From 66fc475bd9e1fca7250affe986862e94ae10a8fd Mon Sep 17 00:00:00 2001
From: Kees Cook <keescook@chromium.org>
Date: Fri, 28 May 2021 11:13:36 -0700
Subject: scsi: esas2r: Switch to flexible array member

In preparation for FORTIFY_SOURCE performing compile-time and run-time
field bounds checking for memcpy(), avoid intentionally writing across
neighboring array fields.

Remove old-style 1-byte array in favor of a flexible array[1] to avoid
future false-positive cross-field memcpy() warning in:

esas2r_vda.c:
	memcpy(vi->cmd.gsv.version_info, esas2r_vdaioctl_versions, ...)

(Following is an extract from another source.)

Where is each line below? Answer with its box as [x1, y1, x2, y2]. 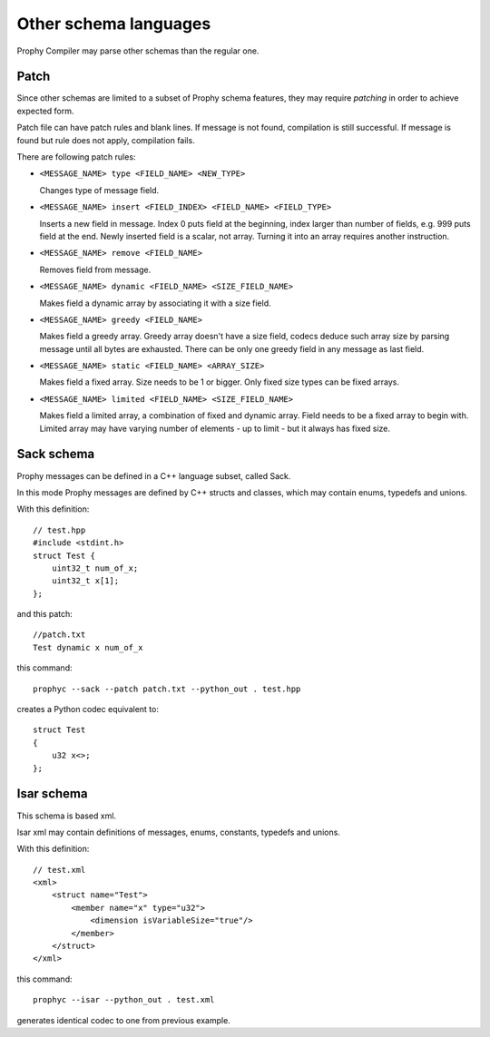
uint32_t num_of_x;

The change in struct size doesn't change other structure sizes (it is
already maxed out to 256 bytes, for example here:

        union {
                struct atto_ioctl_vda_scsi_cmd scsi;
                struct atto_ioctl_vda_flash_cmd flash;
                struct atto_ioctl_vda_diag_cmd diag;
                struct atto_ioctl_vda_cli_cmd cli;
                struct atto_ioctl_vda_smp_cmd smp;
                struct atto_ioctl_vda_cfg_cmd cfg;
                struct atto_ioctl_vda_mgt_cmd mgt;
                struct atto_ioctl_vda_gsv_cmd gsv;
                u8 cmd_info[256];
        } cmd;

No sizes are calculated using the enclosing structure, so no other
updates are needed.

Link: https://lore.kernel.org/r/20210528181337.792268-3-keescook@chromium.org
Reviewed-by: Gustavo A. R. Silva <gustavoars@kernel.org>
Signed-off-by: Kees Cook <keescook@chromium.org>
Signed-off-by: Martin K. Petersen <martin.petersen@oracle.com>
---
 drivers/scsi/esas2r/atioctl.h | 2 +-
 1 file changed, 1 insertion(+), 1 deletion(-)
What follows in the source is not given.